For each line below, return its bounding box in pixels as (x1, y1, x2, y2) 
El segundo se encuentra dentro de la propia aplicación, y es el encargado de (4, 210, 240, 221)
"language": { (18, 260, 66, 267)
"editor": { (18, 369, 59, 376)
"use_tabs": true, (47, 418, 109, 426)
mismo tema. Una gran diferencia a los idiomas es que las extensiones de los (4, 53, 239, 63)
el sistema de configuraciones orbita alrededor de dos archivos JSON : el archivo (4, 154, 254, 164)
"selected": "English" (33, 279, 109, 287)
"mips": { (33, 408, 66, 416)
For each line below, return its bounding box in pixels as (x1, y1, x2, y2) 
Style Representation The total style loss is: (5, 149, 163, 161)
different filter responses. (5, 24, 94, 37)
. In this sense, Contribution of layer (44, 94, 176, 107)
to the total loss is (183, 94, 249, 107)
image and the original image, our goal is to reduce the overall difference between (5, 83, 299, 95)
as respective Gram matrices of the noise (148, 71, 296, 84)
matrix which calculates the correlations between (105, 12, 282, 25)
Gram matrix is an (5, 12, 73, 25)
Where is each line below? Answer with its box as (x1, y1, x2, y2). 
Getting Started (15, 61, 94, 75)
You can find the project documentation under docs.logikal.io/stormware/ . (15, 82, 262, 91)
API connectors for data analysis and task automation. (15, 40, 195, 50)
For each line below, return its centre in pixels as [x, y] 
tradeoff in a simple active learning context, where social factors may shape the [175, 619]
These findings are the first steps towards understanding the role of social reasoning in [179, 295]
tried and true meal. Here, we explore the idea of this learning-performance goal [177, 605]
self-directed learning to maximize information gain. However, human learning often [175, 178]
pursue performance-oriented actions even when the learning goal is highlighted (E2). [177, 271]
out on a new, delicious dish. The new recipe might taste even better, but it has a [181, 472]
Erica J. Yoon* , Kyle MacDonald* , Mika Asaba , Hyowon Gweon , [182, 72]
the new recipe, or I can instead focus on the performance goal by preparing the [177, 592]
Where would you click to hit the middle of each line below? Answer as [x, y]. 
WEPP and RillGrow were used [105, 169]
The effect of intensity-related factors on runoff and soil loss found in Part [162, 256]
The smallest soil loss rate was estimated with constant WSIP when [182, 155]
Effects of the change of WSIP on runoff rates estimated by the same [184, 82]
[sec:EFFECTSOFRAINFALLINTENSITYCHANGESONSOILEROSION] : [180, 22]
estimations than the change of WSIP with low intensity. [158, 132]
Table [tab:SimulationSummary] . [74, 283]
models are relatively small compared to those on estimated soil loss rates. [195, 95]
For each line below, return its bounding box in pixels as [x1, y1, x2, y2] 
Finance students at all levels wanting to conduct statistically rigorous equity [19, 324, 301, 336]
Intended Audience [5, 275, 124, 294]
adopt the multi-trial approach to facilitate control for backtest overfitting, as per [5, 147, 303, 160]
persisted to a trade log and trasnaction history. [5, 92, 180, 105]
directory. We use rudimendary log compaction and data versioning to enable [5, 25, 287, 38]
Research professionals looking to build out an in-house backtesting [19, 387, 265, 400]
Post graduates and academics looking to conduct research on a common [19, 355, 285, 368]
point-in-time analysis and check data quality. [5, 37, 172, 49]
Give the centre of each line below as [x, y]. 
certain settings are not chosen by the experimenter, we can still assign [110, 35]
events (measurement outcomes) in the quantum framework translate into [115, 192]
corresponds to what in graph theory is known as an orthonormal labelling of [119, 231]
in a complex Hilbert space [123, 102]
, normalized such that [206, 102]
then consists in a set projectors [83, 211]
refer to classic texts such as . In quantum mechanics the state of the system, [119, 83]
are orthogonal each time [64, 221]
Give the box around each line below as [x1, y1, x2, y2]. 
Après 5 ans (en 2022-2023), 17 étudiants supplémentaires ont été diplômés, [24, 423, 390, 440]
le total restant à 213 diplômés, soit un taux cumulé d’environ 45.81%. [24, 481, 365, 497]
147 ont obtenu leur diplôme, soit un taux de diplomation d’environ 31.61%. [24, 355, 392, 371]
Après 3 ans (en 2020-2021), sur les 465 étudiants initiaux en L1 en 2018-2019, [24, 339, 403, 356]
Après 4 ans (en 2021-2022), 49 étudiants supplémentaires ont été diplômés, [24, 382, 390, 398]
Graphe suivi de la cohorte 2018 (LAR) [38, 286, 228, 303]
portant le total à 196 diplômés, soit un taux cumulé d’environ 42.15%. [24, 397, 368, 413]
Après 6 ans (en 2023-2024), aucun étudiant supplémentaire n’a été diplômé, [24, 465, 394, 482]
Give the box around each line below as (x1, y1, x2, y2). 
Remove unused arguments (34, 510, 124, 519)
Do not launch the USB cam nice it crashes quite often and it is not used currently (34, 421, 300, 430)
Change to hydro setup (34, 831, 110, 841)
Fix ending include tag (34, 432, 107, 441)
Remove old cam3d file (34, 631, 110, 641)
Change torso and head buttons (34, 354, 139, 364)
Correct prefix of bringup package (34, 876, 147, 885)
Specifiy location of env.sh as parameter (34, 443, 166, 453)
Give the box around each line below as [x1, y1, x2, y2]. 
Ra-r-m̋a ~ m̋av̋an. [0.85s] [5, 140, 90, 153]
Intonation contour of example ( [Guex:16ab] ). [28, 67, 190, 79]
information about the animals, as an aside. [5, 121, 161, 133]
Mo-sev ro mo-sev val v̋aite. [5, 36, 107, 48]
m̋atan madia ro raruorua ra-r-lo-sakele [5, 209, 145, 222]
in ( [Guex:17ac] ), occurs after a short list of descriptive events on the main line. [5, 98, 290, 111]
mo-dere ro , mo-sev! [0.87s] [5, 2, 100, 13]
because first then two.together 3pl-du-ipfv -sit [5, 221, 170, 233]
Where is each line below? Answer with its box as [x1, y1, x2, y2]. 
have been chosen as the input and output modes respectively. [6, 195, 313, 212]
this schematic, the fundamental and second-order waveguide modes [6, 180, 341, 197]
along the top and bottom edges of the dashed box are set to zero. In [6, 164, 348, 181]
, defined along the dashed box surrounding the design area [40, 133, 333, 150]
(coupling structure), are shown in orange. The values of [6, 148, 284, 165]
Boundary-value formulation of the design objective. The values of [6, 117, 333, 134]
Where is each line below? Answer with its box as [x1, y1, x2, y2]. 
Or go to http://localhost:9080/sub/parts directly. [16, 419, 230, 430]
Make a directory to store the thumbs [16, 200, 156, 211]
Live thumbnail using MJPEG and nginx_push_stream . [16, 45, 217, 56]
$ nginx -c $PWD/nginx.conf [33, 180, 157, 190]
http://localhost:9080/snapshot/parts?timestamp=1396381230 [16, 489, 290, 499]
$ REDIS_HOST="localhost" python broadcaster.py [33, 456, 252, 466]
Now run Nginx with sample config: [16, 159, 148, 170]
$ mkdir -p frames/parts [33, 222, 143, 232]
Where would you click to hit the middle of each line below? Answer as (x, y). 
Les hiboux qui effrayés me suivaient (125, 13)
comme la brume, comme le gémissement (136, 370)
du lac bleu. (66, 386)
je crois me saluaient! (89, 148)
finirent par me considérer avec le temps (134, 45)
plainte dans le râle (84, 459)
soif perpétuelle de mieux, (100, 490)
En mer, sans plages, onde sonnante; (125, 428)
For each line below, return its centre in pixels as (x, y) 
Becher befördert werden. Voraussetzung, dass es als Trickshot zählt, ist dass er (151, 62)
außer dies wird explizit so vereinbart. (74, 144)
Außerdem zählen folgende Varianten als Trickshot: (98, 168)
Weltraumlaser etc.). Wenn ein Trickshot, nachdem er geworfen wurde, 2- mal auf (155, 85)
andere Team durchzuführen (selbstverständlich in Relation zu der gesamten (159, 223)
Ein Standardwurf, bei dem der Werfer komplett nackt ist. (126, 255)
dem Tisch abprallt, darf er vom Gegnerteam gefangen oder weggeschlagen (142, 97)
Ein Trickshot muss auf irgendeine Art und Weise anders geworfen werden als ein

### Activity
Only the number is wanted: how many lines in the data include the word "Remove"?

### Exercise answer
2